Naturalist Aldo Leopold - then an Arizona forester and firefighter himself - first recognized the extent of our impact in 1924. He observed a sharp contrast in the age grouping of Arizona junipers - ancient, fire-scarred trees that stood in a matrix of very young trees all less than 40 years old - with nothing in between. Leopold surmised that in the 1880s something kept fires from spreading after ignition:
"Previous to the settlement of the country, fires started by lightning and Indians kept the brush thin, kept the junipers and other woodland species decimated, and gave grass the upper hand with respect to the possession of the soil. . . then came the settlers with their great herds of livestock. These ranges had never been grazed, and they grazed them to death, thus removing the grass and automatically checking the possibilities of widespread fires."

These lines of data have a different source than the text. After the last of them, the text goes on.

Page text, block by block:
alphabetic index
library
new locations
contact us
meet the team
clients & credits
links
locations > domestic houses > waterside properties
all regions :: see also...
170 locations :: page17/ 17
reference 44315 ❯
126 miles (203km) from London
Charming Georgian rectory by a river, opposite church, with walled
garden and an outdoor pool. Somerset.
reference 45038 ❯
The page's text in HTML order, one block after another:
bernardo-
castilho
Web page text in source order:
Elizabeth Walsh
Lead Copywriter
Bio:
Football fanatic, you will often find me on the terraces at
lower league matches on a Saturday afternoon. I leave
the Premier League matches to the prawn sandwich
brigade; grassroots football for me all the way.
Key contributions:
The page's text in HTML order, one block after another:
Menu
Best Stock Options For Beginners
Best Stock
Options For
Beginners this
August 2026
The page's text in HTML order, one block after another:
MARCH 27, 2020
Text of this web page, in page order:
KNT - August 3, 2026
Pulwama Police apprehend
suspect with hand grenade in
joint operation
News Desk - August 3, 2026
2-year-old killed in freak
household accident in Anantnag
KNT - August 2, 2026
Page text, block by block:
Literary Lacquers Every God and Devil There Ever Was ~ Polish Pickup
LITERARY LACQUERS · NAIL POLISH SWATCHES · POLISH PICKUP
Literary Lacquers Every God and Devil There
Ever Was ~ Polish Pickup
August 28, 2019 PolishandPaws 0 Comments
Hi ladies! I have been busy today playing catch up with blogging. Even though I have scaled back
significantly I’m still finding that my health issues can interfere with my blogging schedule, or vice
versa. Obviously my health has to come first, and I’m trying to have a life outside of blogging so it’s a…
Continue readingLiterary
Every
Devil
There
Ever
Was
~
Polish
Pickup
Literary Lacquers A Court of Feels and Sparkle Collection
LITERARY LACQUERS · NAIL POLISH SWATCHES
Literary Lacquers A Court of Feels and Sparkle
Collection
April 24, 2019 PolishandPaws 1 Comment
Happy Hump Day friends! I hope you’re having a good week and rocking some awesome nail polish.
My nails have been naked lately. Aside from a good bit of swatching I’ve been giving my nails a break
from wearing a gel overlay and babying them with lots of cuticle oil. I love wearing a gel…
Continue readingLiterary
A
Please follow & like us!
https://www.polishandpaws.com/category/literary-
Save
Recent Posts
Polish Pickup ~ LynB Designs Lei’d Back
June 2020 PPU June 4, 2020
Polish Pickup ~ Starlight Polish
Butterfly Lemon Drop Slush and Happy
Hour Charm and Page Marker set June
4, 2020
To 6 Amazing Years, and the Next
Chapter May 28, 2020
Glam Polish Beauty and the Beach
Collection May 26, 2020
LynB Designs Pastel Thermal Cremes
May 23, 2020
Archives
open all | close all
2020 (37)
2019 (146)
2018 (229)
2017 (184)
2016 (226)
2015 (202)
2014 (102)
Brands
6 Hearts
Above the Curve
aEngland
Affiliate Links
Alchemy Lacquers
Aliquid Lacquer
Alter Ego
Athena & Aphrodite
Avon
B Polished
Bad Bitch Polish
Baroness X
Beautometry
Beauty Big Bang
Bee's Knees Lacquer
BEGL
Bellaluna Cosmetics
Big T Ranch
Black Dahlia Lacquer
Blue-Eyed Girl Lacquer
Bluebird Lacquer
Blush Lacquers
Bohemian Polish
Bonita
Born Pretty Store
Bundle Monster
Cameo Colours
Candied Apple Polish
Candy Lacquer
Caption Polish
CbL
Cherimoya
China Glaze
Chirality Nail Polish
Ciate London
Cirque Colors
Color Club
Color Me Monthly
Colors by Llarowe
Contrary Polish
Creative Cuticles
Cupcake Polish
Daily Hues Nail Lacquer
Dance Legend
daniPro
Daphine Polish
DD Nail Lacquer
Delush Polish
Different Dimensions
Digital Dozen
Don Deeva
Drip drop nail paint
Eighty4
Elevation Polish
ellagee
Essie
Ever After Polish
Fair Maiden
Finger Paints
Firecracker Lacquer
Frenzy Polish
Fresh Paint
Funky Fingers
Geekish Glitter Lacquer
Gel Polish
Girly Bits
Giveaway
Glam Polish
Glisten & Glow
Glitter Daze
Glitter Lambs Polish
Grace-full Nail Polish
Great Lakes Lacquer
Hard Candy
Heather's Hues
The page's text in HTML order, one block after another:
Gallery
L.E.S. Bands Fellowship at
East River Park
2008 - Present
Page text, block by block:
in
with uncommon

Even as Leopold wrote those words in 1924, the U.S. Forest Service had begun a campaign to exclude fire across the continent. Sparked by the fires of 1910 in the northern Rockies and prodded by Washington, the Forest Service took up fire suppression with a vengeance. Smokey Bear urged prevention at all costs. Airplanes that had dropped paratroopers and bombs during World War II now spawned smokejumpers, fire retardants, and chemicals, all with the target of pinching out every fire by 10 a.m the next morning. It was an effective campaign. So effective, in fact, that even today it often mutes any suggestion that in some cases fire improved the health of ranges and the forests, and that excluding fire poses its own risks.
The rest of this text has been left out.